## DATA SECTION
------------------------------------------------------------

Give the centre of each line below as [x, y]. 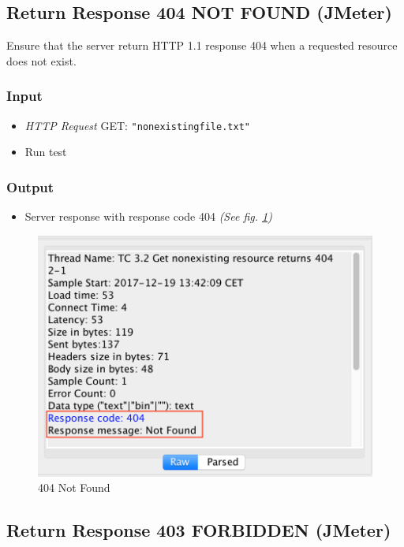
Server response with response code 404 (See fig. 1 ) [148, 216]
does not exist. [41, 60]
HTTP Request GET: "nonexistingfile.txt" [137, 125]
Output [30, 186]
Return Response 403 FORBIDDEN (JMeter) [199, 530]
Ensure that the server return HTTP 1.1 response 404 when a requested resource [202, 45]
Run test [46, 152]
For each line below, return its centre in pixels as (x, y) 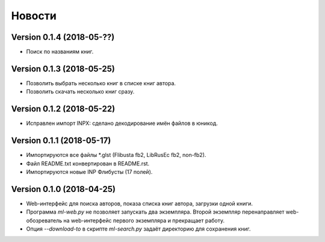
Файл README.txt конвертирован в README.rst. (88, 164)
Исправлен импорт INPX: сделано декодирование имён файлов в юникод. (122, 123)
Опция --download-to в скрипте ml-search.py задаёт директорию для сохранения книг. (138, 229)
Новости (34, 16)
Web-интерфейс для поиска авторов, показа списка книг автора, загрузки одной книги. (139, 203)
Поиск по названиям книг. (60, 52)
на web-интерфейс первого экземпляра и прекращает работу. (144, 220)
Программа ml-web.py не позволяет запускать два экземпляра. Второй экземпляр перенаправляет (155, 212)
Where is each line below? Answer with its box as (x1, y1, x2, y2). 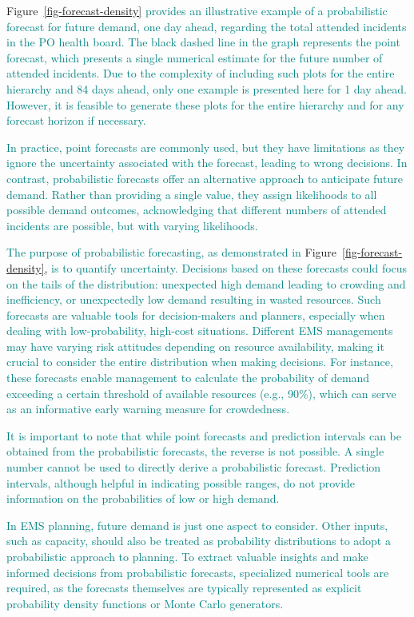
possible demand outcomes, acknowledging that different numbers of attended (6, 201, 387, 218)
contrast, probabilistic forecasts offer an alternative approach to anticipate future (6, 169, 404, 186)
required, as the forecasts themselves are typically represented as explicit (6, 579, 362, 596)
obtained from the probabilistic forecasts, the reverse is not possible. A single (6, 443, 384, 460)
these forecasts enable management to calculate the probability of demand (6, 369, 370, 386)
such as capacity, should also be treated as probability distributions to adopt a (6, 532, 391, 549)
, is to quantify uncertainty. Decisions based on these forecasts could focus (44, 259, 408, 276)
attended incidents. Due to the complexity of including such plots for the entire (6, 65, 395, 82)
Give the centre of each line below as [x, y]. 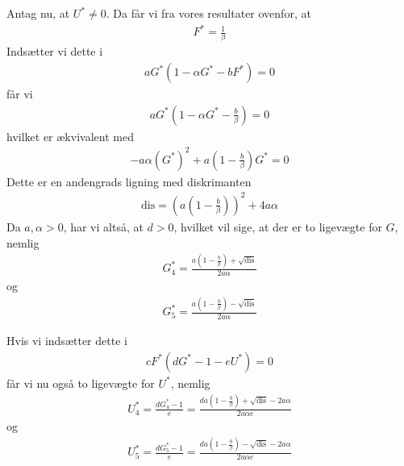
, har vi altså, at [103, 226]
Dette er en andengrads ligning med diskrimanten [129, 181]
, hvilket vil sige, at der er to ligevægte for [278, 226]
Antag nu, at [38, 13]
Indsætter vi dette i [55, 51]
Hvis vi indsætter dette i [67, 341]
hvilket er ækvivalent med [70, 136]
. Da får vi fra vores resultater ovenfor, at [208, 13]
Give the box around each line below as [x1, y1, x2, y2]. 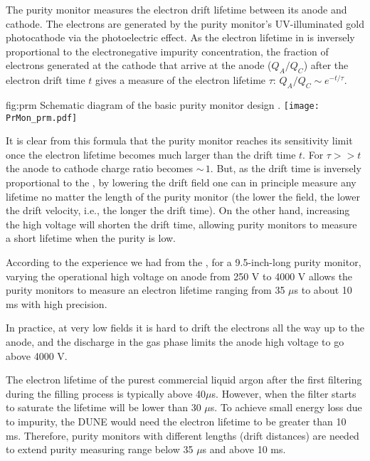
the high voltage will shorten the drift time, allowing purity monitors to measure [6, 216, 357, 231]
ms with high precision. [6, 296, 107, 311]
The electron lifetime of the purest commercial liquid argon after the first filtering [6, 372, 362, 387]
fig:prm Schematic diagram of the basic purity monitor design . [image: [6, 97, 319, 112]
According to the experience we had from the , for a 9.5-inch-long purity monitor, [6, 255, 361, 270]
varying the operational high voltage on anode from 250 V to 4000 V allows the [6, 268, 353, 283]
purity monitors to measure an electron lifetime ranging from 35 [6, 282, 285, 297]
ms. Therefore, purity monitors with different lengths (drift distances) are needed [6, 428, 359, 443]
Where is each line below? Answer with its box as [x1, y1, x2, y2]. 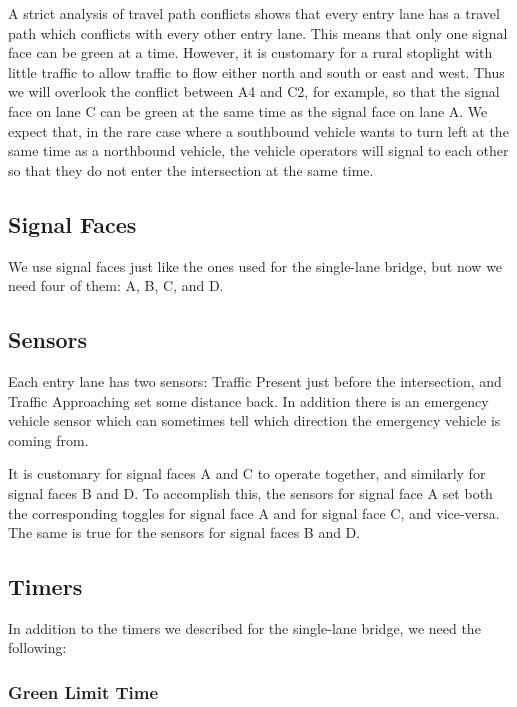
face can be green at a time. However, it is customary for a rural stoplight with [8, 42, 493, 63]
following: [8, 637, 67, 658]
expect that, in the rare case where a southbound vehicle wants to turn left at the [8, 120, 509, 141]
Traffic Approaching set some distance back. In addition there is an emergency [8, 390, 489, 411]
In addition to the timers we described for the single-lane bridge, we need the [8, 617, 481, 638]
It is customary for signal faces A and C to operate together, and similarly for [8, 463, 486, 484]
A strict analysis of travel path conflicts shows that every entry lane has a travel [8, 3, 500, 23]
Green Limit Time [8, 680, 159, 704]
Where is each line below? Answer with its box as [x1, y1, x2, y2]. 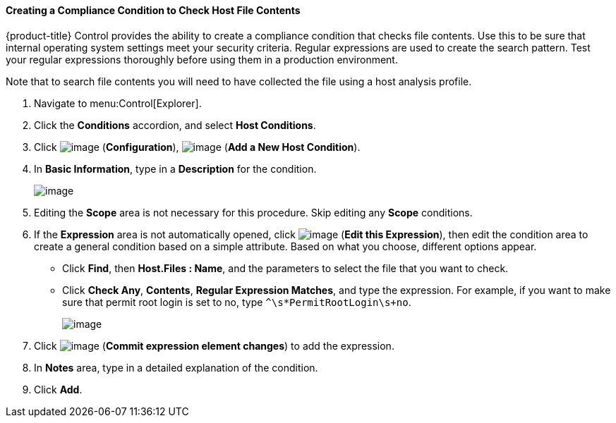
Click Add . [34, 383, 83, 396]
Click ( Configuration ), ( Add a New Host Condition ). [34, 140, 361, 153]
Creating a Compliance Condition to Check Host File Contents [6, 4, 301, 16]
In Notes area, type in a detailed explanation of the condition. [34, 361, 318, 374]
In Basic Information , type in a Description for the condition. [34, 162, 317, 175]
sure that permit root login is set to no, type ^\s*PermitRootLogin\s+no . [62, 295, 411, 308]
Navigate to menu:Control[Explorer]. [34, 97, 202, 109]
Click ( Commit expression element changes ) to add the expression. [34, 339, 394, 352]
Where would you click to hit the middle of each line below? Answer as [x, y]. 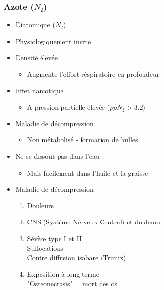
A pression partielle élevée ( [68, 107]
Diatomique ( [35, 25]
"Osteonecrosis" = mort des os [72, 283]
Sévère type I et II [54, 238]
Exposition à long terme [63, 274]
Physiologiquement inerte [53, 41]
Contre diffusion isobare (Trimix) [77, 257]
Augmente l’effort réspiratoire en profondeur [93, 74]
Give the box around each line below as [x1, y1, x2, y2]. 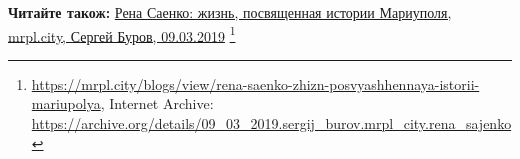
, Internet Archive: [100, 93, 214, 114]
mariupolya [31, 93, 101, 114]
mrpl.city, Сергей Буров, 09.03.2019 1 [8, 22, 236, 46]
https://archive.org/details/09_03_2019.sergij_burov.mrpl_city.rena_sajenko [31, 113, 512, 134]
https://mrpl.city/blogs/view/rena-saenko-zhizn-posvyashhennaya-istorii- [31, 73, 480, 94]
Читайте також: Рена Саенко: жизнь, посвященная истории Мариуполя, [8, 2, 452, 22]
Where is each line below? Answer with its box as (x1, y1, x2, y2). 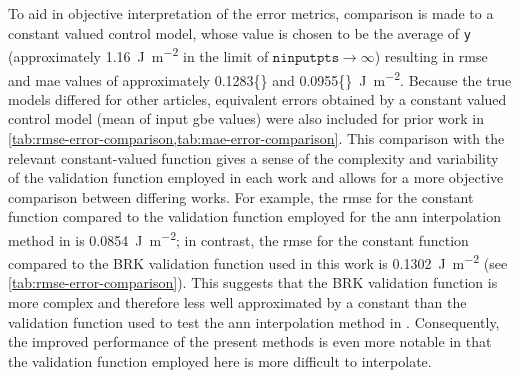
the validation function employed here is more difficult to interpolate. (8, 350, 432, 371)
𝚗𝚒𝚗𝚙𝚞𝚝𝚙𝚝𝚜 (272, 50, 339, 65)
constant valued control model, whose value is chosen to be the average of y (8, 22, 471, 43)
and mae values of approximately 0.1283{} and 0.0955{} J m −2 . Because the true (8, 66, 512, 90)
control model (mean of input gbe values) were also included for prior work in (8, 108, 485, 129)
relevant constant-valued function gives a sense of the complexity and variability (8, 147, 499, 168)
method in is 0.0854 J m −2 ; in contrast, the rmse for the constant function (8, 226, 469, 250)
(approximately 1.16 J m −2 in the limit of (8, 43, 269, 66)
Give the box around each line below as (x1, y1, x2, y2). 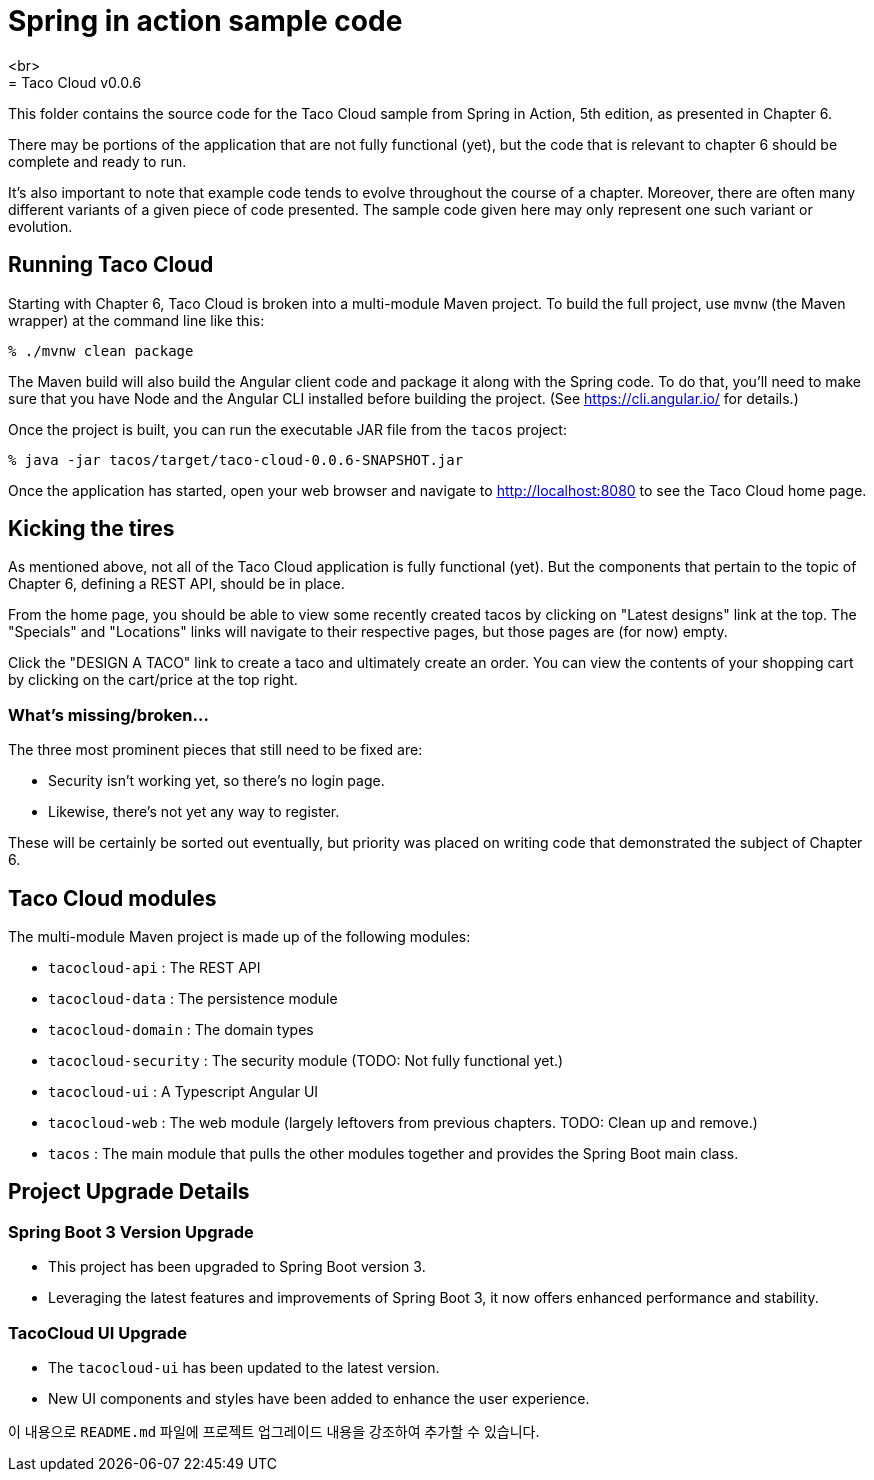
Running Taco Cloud (8, 252, 214, 278)
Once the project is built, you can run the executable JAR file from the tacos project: (8, 420, 567, 438)
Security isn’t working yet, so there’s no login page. (48, 772, 385, 790)
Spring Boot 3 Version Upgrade (8, 1221, 254, 1242)
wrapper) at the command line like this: (8, 311, 265, 329)
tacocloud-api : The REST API (48, 959, 261, 977)
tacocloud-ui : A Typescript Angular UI (48, 1083, 319, 1101)
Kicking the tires (8, 516, 175, 542)
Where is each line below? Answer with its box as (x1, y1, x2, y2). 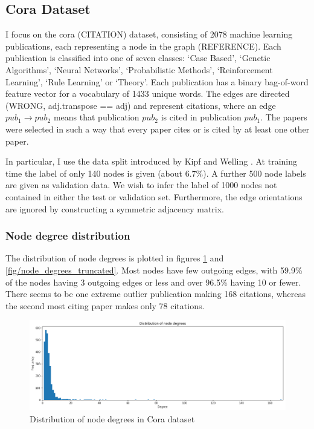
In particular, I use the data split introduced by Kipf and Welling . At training (5, 155, 298, 168)
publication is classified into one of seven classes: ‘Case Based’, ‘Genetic (5, 51, 271, 64)
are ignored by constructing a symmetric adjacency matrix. (5, 202, 225, 215)
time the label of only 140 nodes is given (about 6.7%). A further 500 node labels (5, 166, 306, 179)
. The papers (260, 111, 307, 123)
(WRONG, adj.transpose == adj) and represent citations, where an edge (5, 99, 276, 111)
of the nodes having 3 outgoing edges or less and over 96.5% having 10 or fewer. (5, 275, 301, 288)
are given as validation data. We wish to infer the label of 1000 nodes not (5, 178, 277, 191)
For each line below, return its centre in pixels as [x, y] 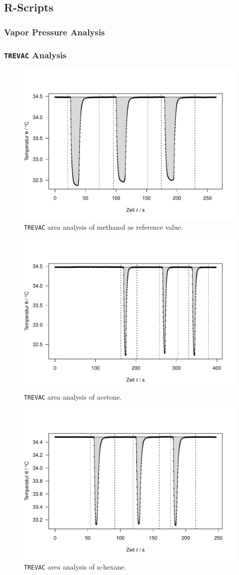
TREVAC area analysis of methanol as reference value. [104, 226]
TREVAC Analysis [35, 55]
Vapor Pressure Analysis [55, 32]
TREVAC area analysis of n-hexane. [75, 566]
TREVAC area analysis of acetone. [73, 396]
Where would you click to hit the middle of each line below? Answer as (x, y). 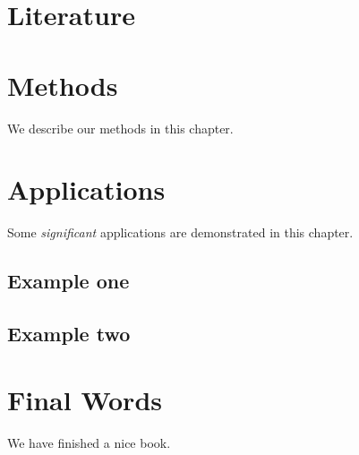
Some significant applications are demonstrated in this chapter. (180, 232)
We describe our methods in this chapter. (120, 128)
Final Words (85, 399)
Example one (68, 281)
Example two (69, 333)
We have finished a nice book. (89, 442)
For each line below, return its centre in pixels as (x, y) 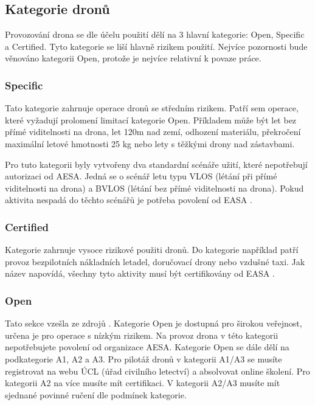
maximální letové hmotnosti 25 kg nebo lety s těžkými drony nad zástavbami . (150, 143)
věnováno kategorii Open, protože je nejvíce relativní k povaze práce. (133, 58)
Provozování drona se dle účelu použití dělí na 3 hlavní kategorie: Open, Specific (155, 34)
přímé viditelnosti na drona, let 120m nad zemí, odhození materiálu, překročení (153, 132)
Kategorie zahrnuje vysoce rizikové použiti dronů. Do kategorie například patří (152, 250)
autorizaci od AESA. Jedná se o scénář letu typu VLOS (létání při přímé (141, 176)
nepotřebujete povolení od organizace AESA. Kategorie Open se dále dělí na (147, 347)
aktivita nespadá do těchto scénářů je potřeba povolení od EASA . (129, 200)
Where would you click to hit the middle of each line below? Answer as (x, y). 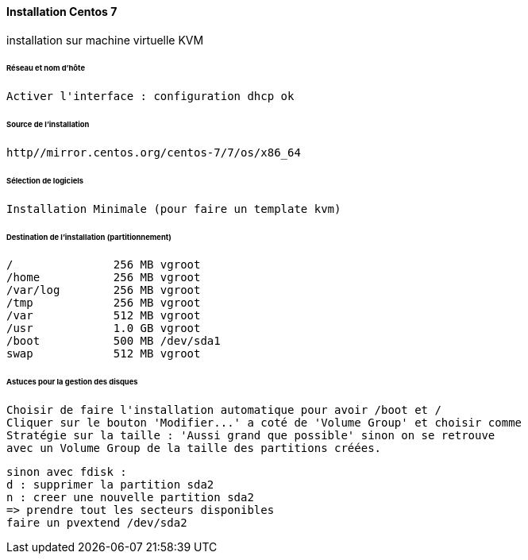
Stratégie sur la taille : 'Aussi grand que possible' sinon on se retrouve (251, 436)
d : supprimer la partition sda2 (110, 485)
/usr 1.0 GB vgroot (104, 328)
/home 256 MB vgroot (104, 278)
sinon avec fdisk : (67, 472)
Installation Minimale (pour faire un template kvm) (174, 209)
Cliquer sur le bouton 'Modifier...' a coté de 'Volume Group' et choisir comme (264, 423)
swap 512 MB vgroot (104, 354)
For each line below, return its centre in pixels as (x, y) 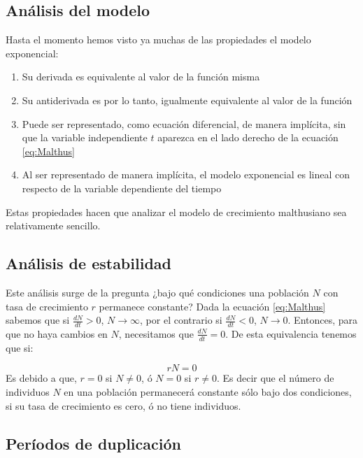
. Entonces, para (323, 320)
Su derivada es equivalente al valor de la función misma (141, 77)
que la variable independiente (85, 137)
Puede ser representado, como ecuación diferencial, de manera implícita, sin (184, 123)
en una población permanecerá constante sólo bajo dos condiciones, (208, 391)
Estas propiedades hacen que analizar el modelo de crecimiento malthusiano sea (176, 212)
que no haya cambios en (57, 333)
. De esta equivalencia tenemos (291, 333)
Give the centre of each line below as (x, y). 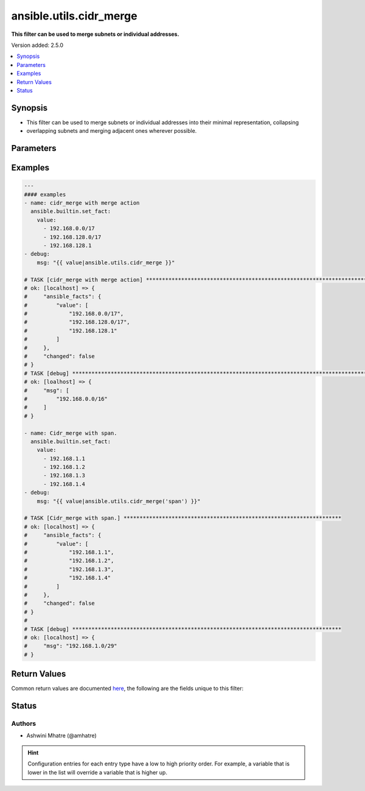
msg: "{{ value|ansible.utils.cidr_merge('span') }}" (119, 501)
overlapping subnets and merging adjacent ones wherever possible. (112, 131)
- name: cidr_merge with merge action (82, 203)
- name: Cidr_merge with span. (71, 433)
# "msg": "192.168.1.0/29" (71, 646)
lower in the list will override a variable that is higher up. (97, 772)
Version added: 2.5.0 (37, 45)
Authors (24, 723)
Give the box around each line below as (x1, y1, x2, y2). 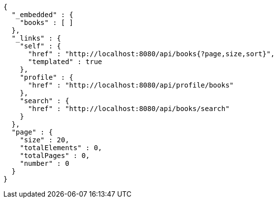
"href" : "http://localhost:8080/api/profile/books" (28, 81, 234, 89)
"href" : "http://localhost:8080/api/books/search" (28, 105, 230, 112)
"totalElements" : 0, (20, 144, 102, 152)
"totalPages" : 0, (20, 152, 90, 159)
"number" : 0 (20, 159, 69, 167)
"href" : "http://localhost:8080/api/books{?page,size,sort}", (28, 50, 275, 58)
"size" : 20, (20, 136, 69, 144)
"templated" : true (28, 58, 102, 66)

------------------------------------------------------------

## WHAT TO WORK ON
Retype the records above, but only those lines that fall between the line containing "Creating a Compliance" and the line containing "Click ( Commit", with both of those lines included, exactly as written.

## ANSWER FOR THE TASK
Creating a Compliance Condition to Check Host File Contents [6, 4, 301, 16]
In Notes area, type in a detailed explanation of the condition. [34, 361, 318, 374]
In Basic Information , type in a Description for the condition. [34, 162, 317, 175]
sure that permit root login is set to no, type ^\s*PermitRootLogin\s+no . [62, 295, 411, 308]
Navigate to menu:Control[Explorer]. [34, 97, 202, 109]
Click ( Commit expression element changes ) to add the expression. [34, 339, 394, 352]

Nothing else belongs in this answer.